El 10 de julio de 1948 la comunidad judía de Petaj Tikva, entonces una colonia de judíos ortodoxos fundada en 1878 con dinero del barón Edmond de Rothschild, atacaron Majdal Yaba. Los 1.500 habitantes fueron expulsados, víctimas de la nakba, la tragedia del pueblo palestino. Cientos de miles de árabes perdieron sus hogares aquel año ante el empuje del nuevo Estado de Israel.
Los palestinos –me dijeron entonces en Givat HaShloshá– no huyeron de los judíos sino de la guerra que los países árabes iniciaron contra Israel nada más declarada la independencia. La mayoría habían encontrado refugio en Jordania, “su nuevo país”.

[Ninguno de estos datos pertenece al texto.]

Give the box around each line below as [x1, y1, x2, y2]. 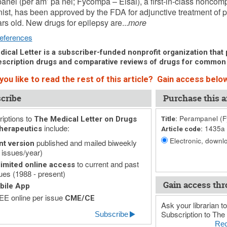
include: [42, 123, 69, 133]
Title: [161, 115, 177, 123]
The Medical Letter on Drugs [33, 115, 137, 124]
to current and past [74, 159, 139, 169]
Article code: [161, 125, 203, 133]
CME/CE [64, 194, 95, 203]
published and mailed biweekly [34, 137, 137, 148]
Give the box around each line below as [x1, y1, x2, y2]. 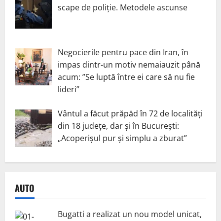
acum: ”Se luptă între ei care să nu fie [58, 71, 195, 82]
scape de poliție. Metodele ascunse [58, 1, 187, 13]
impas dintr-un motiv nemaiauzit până [58, 59, 200, 70]
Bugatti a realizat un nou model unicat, [58, 209, 202, 220]
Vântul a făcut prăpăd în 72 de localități [58, 108, 203, 119]
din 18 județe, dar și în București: [58, 120, 179, 131]
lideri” [58, 83, 79, 95]
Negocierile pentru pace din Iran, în [58, 46, 188, 58]
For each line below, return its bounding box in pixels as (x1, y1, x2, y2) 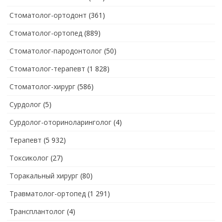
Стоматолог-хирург (9, 81, 75, 91)
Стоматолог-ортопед (9, 28, 82, 38)
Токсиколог (9, 153, 49, 163)
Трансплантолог (9, 206, 65, 216)
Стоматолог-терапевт (9, 63, 85, 73)
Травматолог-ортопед (9, 188, 86, 198)
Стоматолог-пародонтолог (9, 46, 102, 55)
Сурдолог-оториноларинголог (9, 117, 111, 127)
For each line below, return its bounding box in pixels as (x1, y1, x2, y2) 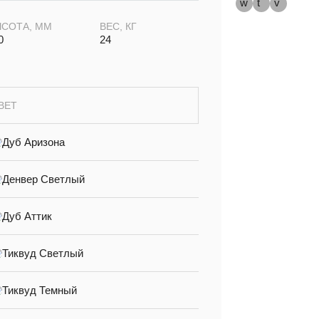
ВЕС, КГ (99, 21, 137, 33)
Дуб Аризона (2, 136, 66, 149)
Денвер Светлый (2, 173, 85, 186)
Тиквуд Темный (2, 284, 78, 297)
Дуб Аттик (2, 210, 53, 223)
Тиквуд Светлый (2, 247, 84, 260)
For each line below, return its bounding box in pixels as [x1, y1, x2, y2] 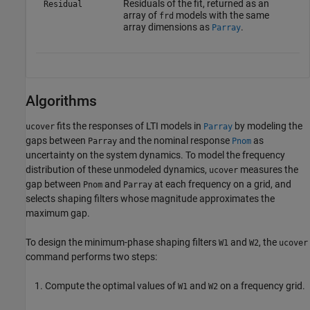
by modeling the [232, 120, 302, 132]
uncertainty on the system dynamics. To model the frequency [26, 149, 285, 161]
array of [122, 9, 159, 21]
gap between [26, 179, 83, 190]
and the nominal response [117, 135, 232, 147]
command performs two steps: [26, 251, 157, 263]
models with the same [173, 9, 269, 21]
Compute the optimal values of [45, 280, 178, 292]
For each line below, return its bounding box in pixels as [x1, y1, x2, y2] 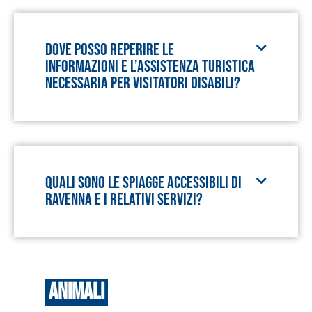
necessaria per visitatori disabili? [45, 73, 240, 93]
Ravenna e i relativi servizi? [45, 189, 203, 210]
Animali [49, 279, 104, 306]
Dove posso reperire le [45, 40, 174, 60]
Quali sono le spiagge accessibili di [45, 173, 242, 193]
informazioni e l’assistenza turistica [45, 56, 255, 77]
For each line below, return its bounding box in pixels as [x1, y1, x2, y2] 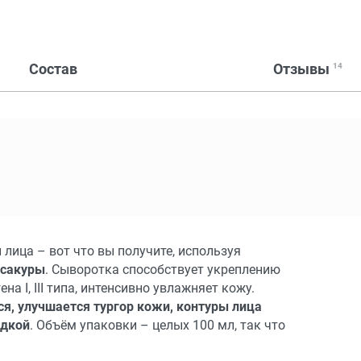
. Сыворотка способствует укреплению [45, 262, 280, 278]
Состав [29, 60, 77, 77]
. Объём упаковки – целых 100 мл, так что [30, 317, 285, 334]
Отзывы [273, 60, 330, 77]
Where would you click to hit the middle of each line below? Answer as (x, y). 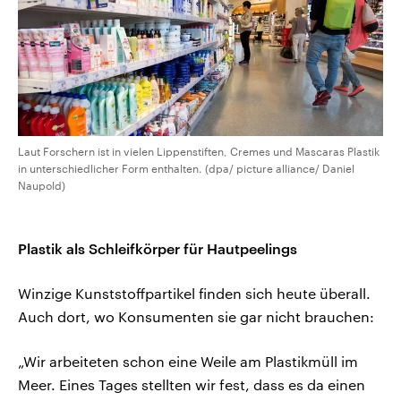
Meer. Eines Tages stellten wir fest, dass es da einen (192, 385)
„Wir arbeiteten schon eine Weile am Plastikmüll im (188, 362)
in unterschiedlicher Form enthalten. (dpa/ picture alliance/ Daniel (186, 169)
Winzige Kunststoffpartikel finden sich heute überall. (194, 294)
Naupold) (42, 186)
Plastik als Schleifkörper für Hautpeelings (158, 249)
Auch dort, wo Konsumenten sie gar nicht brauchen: (196, 317)
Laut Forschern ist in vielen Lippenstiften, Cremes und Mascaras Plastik (199, 152)

La verdad es que entonces no me preocupaba el pueblo palestino. Me interesaba el Estado judío, las chicas del kibutz y las excursiones de fin de semana a Tel Aviv.
De domingo a viernes trabajábamos moviendo las tuberías de riego en los campos de algodón, pintando los depósitos de pienso en la granja de pollos o enganchando suelas de botas militares en la fábrica de calzado. Nos levantábamos antes del amanecer y no parábamos hasta el mediodía. Las tardes las pasábamos en la piscina, tendidos sobre el césped.
La hierba verde, regada con aspersor, simbolizaba la superioridad del orden sionista.
Muchos años después, en Tucson (Arizona), volví a comprobar la jerarquía racial que pueden marcan los céspedes. Allí simbolizaban el dominio angloestadounidense sobre el desierto y los indígenas latinoamericanos.
Los oprimidos suelen recorrer a pie los caminos más polvorientos y desérticos, sea en Sonora, el Sáhara o Judea. Sin duda, la vegetación cultivada del kibutz reforzaba nuestro convencimiento de que el ejército israelí, el que llevaba las botas que fabricábamos en Givat HaShloshá, tenía todo el derecho a invadir Líbano en nombre del progreso occidental.
La propaganda israelí explicaba que la OLP (Organización para la Liberación de Palestina) tenía su cuartel general en Beirut y que era una organización terrorista, antisemita y antisionista. No había duda. Era un hecho que yo no disputaba porque entonces, a mi ignorancia sobre el pueblo árabe palestino, añadía otras dos igual de graves: que la etiqueta terrorista era una de las más aleatorias de la historia y que, en medio de una guerra, no hay más víctima que la población civil. La inocencia de los civiles atrapados en un conflicto no supe interpretarla bien hasta Isikveren.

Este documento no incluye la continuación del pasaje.